Though the authors imply the benefits of engaged, community co-production
of public safety (as a public good), the range of options that they
consider vis-à-vis Ostrom Workshop scholarship is constrained to include
only those institutional arrangements that are anchored-in, devised, and
implemented by apparatuses of the state. But, why, in a study on community
policing, would they embrace such constraints?
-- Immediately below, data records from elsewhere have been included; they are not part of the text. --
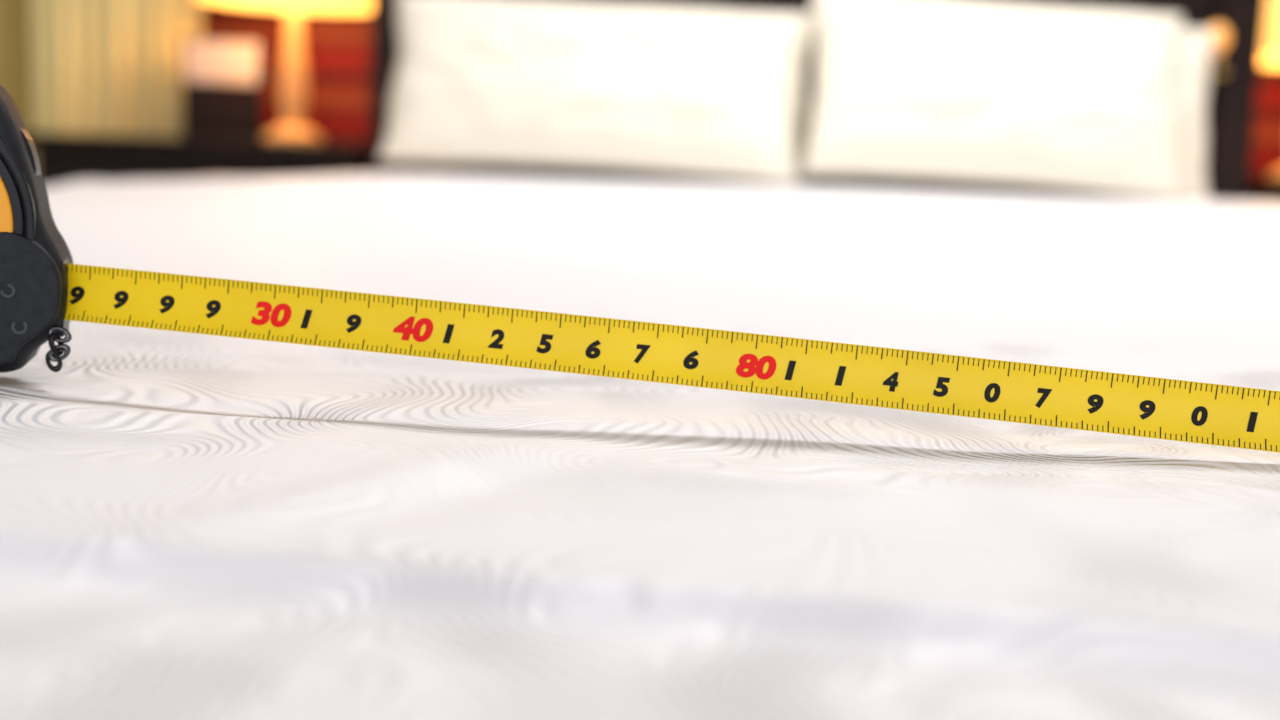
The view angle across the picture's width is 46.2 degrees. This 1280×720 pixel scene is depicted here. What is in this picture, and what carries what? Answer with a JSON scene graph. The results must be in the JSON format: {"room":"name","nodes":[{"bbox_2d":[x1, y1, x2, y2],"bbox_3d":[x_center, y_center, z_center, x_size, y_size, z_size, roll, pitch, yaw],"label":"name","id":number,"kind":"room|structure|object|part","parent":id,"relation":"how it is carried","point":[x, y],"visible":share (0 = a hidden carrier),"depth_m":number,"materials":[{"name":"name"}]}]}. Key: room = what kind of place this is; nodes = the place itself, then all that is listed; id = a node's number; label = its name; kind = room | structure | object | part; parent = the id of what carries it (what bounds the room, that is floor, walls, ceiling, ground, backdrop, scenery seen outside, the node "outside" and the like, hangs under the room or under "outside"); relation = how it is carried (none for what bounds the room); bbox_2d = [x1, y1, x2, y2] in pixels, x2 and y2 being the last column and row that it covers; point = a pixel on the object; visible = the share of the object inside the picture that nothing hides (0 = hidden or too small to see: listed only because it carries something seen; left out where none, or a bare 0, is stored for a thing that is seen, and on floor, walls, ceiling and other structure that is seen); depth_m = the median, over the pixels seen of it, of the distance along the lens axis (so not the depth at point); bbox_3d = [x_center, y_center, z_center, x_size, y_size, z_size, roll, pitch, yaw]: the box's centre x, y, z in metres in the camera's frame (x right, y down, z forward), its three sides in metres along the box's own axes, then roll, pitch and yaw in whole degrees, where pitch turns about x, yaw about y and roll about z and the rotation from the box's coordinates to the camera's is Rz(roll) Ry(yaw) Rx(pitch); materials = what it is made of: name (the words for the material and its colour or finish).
{"room":"bedroom","nodes":[
{"label":"bedroom","id":0,"kind":"room"},
{"bbox_2d":[0,0,32,132],"bbox_3d":[0.291,-1.052,3.134,5.500,2.600,0.100,2,8,0],"label":"wall","id":1,"kind":"structure","parent":0,"point":[15,15],"depth_m":3.15,"materials":[{"name":"paint"}]},
{"bbox_2d":[31,0,201,137],"bbox_3d":[-1.061,-1.024,3.030,0.349,2.430,0.048,2,8,0],"label":"curtain","id":2,"kind":"object","parent":1,"relation":"hanging from","point":[100,67],"visible":0.26,"depth_m":3.09,"materials":[{"name":"fabric"}]},
{"bbox_2d":[202,0,1279,179],"bbox_3d":[0.429,-0.741,3.110,2.700,1.800,0.029,2,8,0],"label":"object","id":3,"kind":"structure","parent":1,"relation":"attached to","point":[336,45],"depth_m":3.12,"materials":[{"name":"red wood"}]},
{"bbox_3d":[0.224,0.675,0.496,5.300,0.100,5.600,2,8,0],"label":"floor","id":4,"kind":"structure","parent":0,"visible":0},
{"bbox_2d":[29,133,369,186],"bbox_3d":[-0.827,-0.092,2.932,0.620,0.670,0.356,2,8,0],"label":"nightstand","id":5,"kind":"object","parent":4,"relation":"on","point":[64,158],"visible":0.16,"depth_m":2.73,"materials":[{"name":"brown wood"}]},
{"bbox_2d":[182,37,263,140],"bbox_3d":[-0.830,-0.541,3.008,0.160,0.198,0.071,2,8,0],"label":"picture frame","id":6,"kind":"object","parent":5,"relation":"on","point":[223,79],"visible":0.88,"depth_m":2.98,"materials":[{"name":"brown wood"}]},
{"bbox_2d":[204,0,371,143],"bbox_3d":[-0.655,-0.664,2.839,0.360,0.500,0.360,2,8,0],"label":"table lamp","id":7,"kind":"object","parent":5,"relation":"on","point":[293,75],"visible":0.96,"depth_m":2.84,"materials":[{"name":"ceramic"}]},
{"bbox_3d":[-0.650,-0.794,2.821,0.360,0.238,0.360,2,8,0],"label":"lamp shade","id":8,"kind":"part","parent":7,"relation":"part of","materials":[{"name":"beige fabric"}]},
{"bbox_3d":[-0.658,-0.580,2.851,0.050,0.270,0.050,2,8,0],"label":"stem","id":9,"kind":"part","parent":7,"relation":"part of","materials":[{"name":"ceramic"}]},
{"bbox_2d":[370,0,1266,201],"bbox_3d":[0.263,-0.192,1.365,1.910,1.380,2.660,2,8,0],"label":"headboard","id":10,"kind":"object","parent":4,"relation":"on","point":[1232,97],"visible":0.02,"depth_m":2.60,"materials":[{"name":"brown wood"}]},
{"bbox_2d":[0,172,1279,719],"bbox_3d":[0.252,0.089,1.282,2.154,0.423,2.682,2,8,0],"label":"sheet","id":11,"kind":"object","parent":10,"relation":"on","point":[194,526],"visible":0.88,"depth_m":0.35,"materials":[{"name":"white fabric"}]},
{"bbox_2d":[379,0,800,182],"bbox_3d":[-0.074,-0.436,2.386,0.662,0.281,0.176,2,8,-1],"label":"pillow","id":12,"kind":"object","parent":11,"relation":"on","point":[690,91],"visible":1,"depth_m":2.33,"materials":[{"name":"fabric"}]},
{"bbox_2d":[429,14,812,178],"bbox_3d":[-0.029,-0.457,2.526,0.643,0.277,0.140,3,8,3],"label":"pillow","id":13,"kind":"object","parent":11,"relation":"on","point":[798,98],"visible":0.06,"depth_m":2.51,"materials":[{"name":"fabric"}]},
{"bbox_2d":[0,85,1279,452],"bbox_3d":[0.012,-0.029,0.435,0.584,0.104,0.058,2,8,2],"label":"tape measure","id":14,"kind":"object","parent":11,"relation":"on","point":[42,290],"visible":1,"depth_m":0.43,"materials":[{"name":"yellow paint"}]},
{"bbox_3d":[-0.174,-0.020,0.452,0.003,0.025,0.013,0,8,-14],"label":"mouth frame","id":15,"kind":"part","parent":14,"relation":"part of","materials":[{"name":"black plastic"}]},
{"bbox_3d":[0.059,0.005,0.428,0.482,0.043,0.004,3,8,6],"label":"blade","id":16,"kind":"part","parent":14,"relation":"part of","materials":[{"name":"yellow paint"}]},
{"bbox_2d":[803,0,1185,201],"bbox_3d":[0.565,-0.424,2.381,0.601,0.319,0.193,3,8,4],"label":"pillow","id":17,"kind":"object","parent":11,"relation":"on","point":[953,90],"visible":1,"depth_m":2.33,"materials":[{"name":"fabric"}]},
{"bbox_2d":[1119,28,1214,200],"bbox_3d":[0.633,-0.438,2.525,0.679,0.331,0.147,3,8,4],"label":"pillow","id":18,"kind":"object","parent":11,"relation":"on","point":[1196,50],"visible":0.08,"depth_m":2.50,"materials":[{"name":"fabric"}]},
{"bbox_2d":[1209,24,1229,75],"bbox_3d":[0.984,-0.529,2.554,0.045,0.085,0.042,2,8,0],"label":"light","id":19,"kind":"object","parent":10,"relation":"attached to","point":[1221,37],"visible":0.95,"depth_m":2.54,"materials":[{"name":"gold metal"}]},
{"bbox_3d":[0.989,-0.515,2.566,0.010,0.045,0.010,2,8,0],"label":"arm","id":20,"kind":"part","parent":19,"relation":"part of","materials":[{"name":"gold metal"}]},
{"bbox_3d":[0.982,-0.547,2.551,0.040,0.048,0.040,2,8,0],"label":"globe","id":21,"kind":"part","parent":19,"relation":"part of","materials":[{"name":"orange"}]},
{"bbox_2d":[1248,179,1279,202],"bbox_3d":[1.421,-0.006,2.932,0.600,0.670,0.356,2,8,0],"label":"nightstand","id":22,"kind":"object","parent":4,"relation":"on","point":[1268,191],"visible":0.16,"depth_m":2.74,"materials":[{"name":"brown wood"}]},
{"bbox_2d":[1260,0,1279,180],"bbox_3d":[1.274,-0.590,2.839,0.360,0.500,0.360,2,8,0],"label":"table lamp","id":23,"kind":"object","parent":22,"relation":"on","point":[1270,56],"visible":0.38,"depth_m":2.73,"materials":[{"name":"ceramic"}]},
{"bbox_3d":[1.278,-0.702,2.824,0.360,0.274,0.360,2,8,0],"label":"lamp shade","id":24,"kind":"part","parent":23,"relation":"part of","materials":[{"name":"beige fabric"}]}
]}

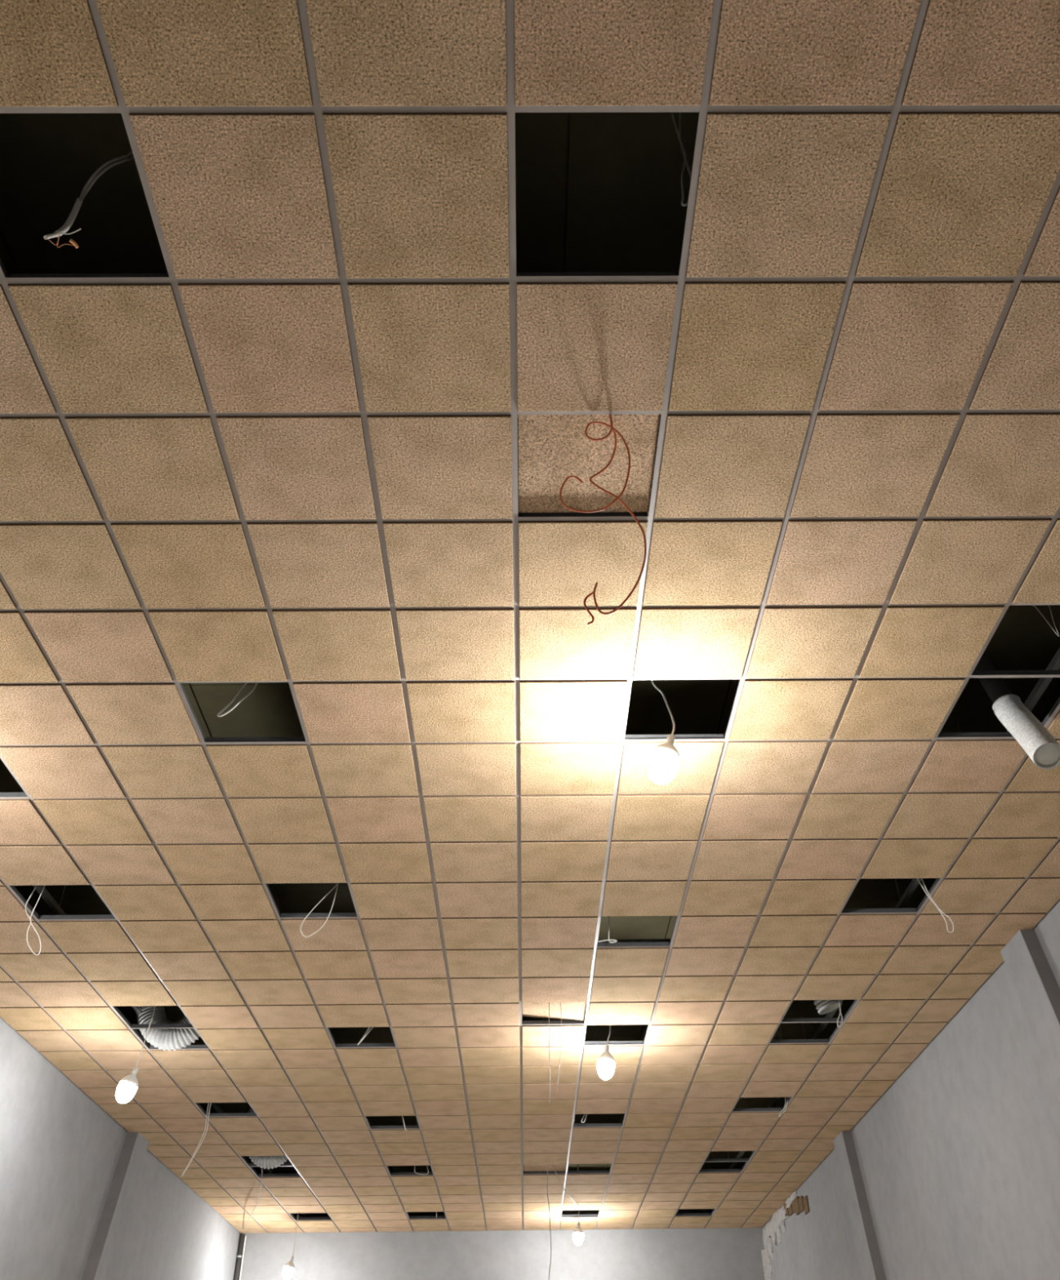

The nature of public safety,
as a public good, suggests that its production requires “a collective
arrangement in which [community members] agree to reward those who provide
public goods and/or punish those who fail to contribute,” which is
typically embodied by different organizational scales of the state [3].
Still, the authors mention that there is both “[t]heoretical and
experimental literature shows that individuals are capable of overcoming
the collective action problem in the absence of formal government” [ibid].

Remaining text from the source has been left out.